Search code examples
pythonarraysnumpymultidimensional-arraydimensions

Valid generic code to index 2D or 1D masked arrays into 1D arrays in Numpy


I would like to have a valid code for either 2D or 1D masked array to extract a 1D array from it. In the 2D case, one column would be entirely masked and should be removed (this can be done as shown in this question for example).

import numpy as np

a = np.ma.masked_array(range(10*2), mask=[True, False]*10).reshape(10,2)
a = np.ma.masked_equal(a, 13)
b = np.ma.masked_equal(np.array(range(10)), 3)

print(a)
print(b)
# [[-- 1]
#  [-- 3]
#  [-- 5]
#  [-- 7]
#  [-- 9]
#  [-- 11]
#  [-- --]
#  [-- 15]
#  [-- 17]
#  [-- 19]]
# [0 1 2 -- 4 5 6 7 8 9]

# HERE I would like the same indexing valid for both (2D and 1D) situations:
a = a[:, ~np.all(a.mask, axis=0)].squeeze()
b = b[:] # I am not supposed to know that b is actually 1D and not a problematic 2D array

print(a)
print(b)
# [1 3 5 7 9 11 -- 15 17 19]
# [0 1 2 -- 4 5 6 7 8 9]
print(a-b)
# [1 2 3 -- 5 6 -- 8 9 10]

What would be a valid, pythonic code to achieve this?

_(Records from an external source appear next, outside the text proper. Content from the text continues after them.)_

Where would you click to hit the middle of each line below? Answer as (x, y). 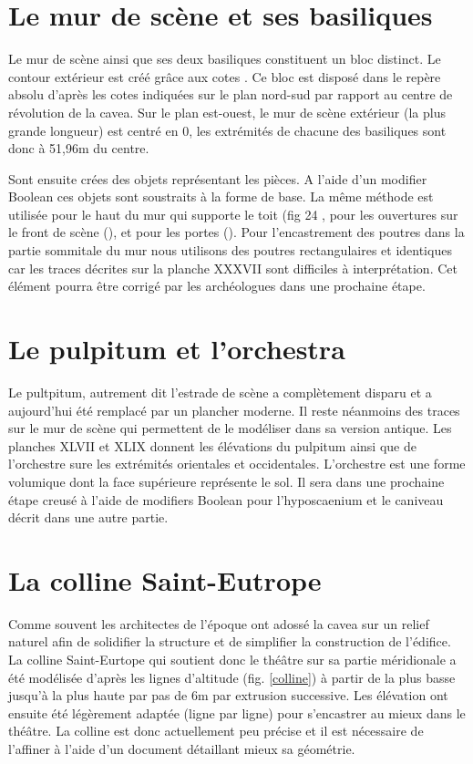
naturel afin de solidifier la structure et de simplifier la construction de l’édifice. (230, 641)
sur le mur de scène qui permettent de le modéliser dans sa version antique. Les (230, 428)
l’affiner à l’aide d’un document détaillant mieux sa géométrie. (182, 749)
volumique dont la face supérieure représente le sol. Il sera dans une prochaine (226, 481)
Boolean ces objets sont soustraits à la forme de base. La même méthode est (221, 196)
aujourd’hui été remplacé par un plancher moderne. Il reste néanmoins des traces (234, 410)
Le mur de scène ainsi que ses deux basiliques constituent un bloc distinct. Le (225, 59)
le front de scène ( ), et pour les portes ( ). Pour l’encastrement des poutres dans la (236, 232)

Sub-question: to my surprise, during my attempts the following did work:

b = b[:, ~np.all(b.mask, axis=0)].squeeze()
print(b)
# [1 3 5 7 9 11 -- 15 17 19]

Why don't I get a IndexError: too many indices for array error while I use 2D indexing for this 1D array?

Is there any better option to address the original question? Thanks!


Solution

  • You can use a = a[:, ~np.all(a.mask, axis=0)].squeeze() for both cases (1D and 2D).

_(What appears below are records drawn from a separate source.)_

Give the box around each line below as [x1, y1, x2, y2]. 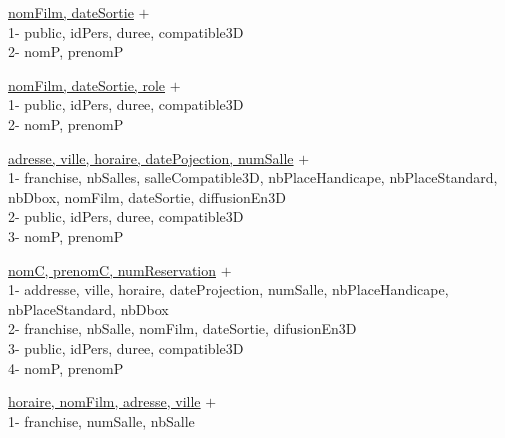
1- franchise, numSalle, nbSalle [8, 410, 195, 431]
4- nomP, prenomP [8, 357, 124, 378]
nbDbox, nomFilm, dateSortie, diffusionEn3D [8, 186, 286, 207]
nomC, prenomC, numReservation [8, 259, 217, 280]
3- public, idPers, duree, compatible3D [8, 337, 244, 358]
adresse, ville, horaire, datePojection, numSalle [8, 147, 294, 168]
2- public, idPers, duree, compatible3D [8, 206, 244, 227]
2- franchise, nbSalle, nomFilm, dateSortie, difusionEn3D [8, 318, 357, 339]
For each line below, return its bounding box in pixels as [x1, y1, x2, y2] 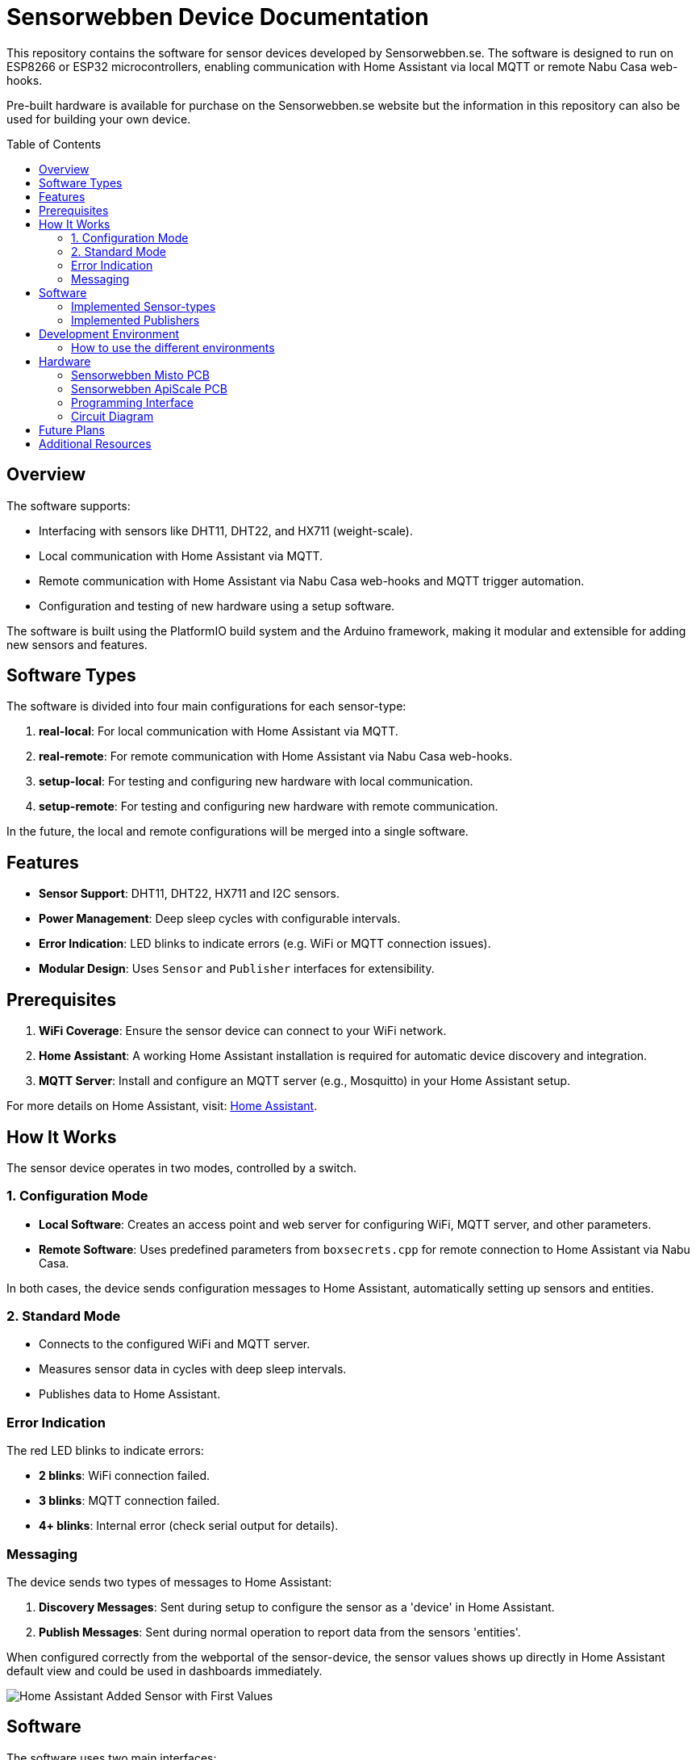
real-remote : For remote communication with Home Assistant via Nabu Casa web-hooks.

    In the 1D case of your example you get b[:, ~np.all(b.mask, axis=0)] which is b[:, True]. It seems that this should throw an indexing error but True behaves like np.newaxis in this case, i.e. the result of b[:, True] is an array of shape (10,1). See this SO answer for why this is so and what's the motivation behind it (the answer pertains to the 0-dimensionsal case but it turns out to work for higher dimensions the same way). squeeze then removes this additional dimension so that you didn't notice it.